BLACK seems to be a somewhat favorite way to brand dark chocolate in Japan. One of Meiji's line of chocolate candy bars is called BLACK. Of course "black" in chocolate denotes "not milk" - dark and perhaps a bit more adult. The Akagi ice bar and the Meiji candy even go so far as to use similar serif typefaces. The Times New Roman variation that boldly announces the BLACK ice bar is like an old-fashioned headline, though simplified to a primary adjectival statement. No frill on this bar. You know what you're getting. Black. Chocolate. Ice.

Thursday, February 26, 2009

あさりバター ポテトチップス

Fresh baby littlenecks with a slathering of butter - just what you want your potato chip to taste like. Right? OK, maybe not, but in the seeming endless variations and inventiveness in creating adding umami to chips, you gotta give to the folks at Calbee for trying.  Some work great. Nori and ume flavored chips come to mind. And in fact the Asari Butter Potato Chip (あさりバター ポテトチップス) is not all that bad. The chip is basic - thin, moderately salted, unexceptional.  And the butter taste is not nearly as rancid and cloying as in many a butter-flavored Japanese potato chip. 

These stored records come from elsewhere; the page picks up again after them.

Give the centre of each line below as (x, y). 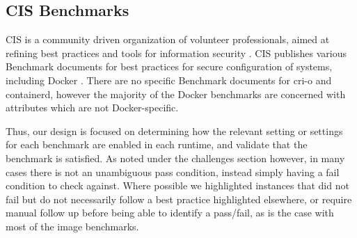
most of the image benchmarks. (72, 226)
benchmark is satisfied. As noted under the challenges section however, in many (175, 158)
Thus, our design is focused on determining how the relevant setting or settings (174, 130)
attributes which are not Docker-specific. (92, 108)
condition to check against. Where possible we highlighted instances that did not (177, 185)
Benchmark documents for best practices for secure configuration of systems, (169, 66)
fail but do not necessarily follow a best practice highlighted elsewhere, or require (179, 199)
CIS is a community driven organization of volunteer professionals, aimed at (168, 39)
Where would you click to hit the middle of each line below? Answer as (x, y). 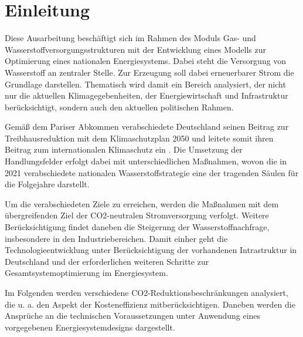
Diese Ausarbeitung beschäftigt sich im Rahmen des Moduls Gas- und (130, 38)
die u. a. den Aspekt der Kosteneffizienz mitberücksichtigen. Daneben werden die (150, 304)
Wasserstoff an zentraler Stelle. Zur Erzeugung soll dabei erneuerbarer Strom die (149, 72)
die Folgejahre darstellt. (47, 184)
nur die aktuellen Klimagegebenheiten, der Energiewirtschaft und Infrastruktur (147, 95)
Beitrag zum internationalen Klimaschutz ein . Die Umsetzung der (124, 149)
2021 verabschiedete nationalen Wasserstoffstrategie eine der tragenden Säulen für (152, 172)
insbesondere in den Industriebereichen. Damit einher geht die (116, 238)
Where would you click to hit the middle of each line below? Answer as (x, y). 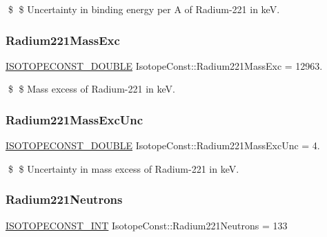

The clam taste is nearly non-existent. But a strange thing happens. As you eat the chips, take a little sniff of your fingers. Smells like shellfish! Or...? Mmmm. Salty, fishy, a little funky and buttery - seems that Calbee may be working another angle on satiating desire. I imagine the food techies at Calbee in their spare time working on how to chemically recreate the smell of sex and... bingo!  But what do you do with it now? Hey, let's put on a chip and call it clam butter.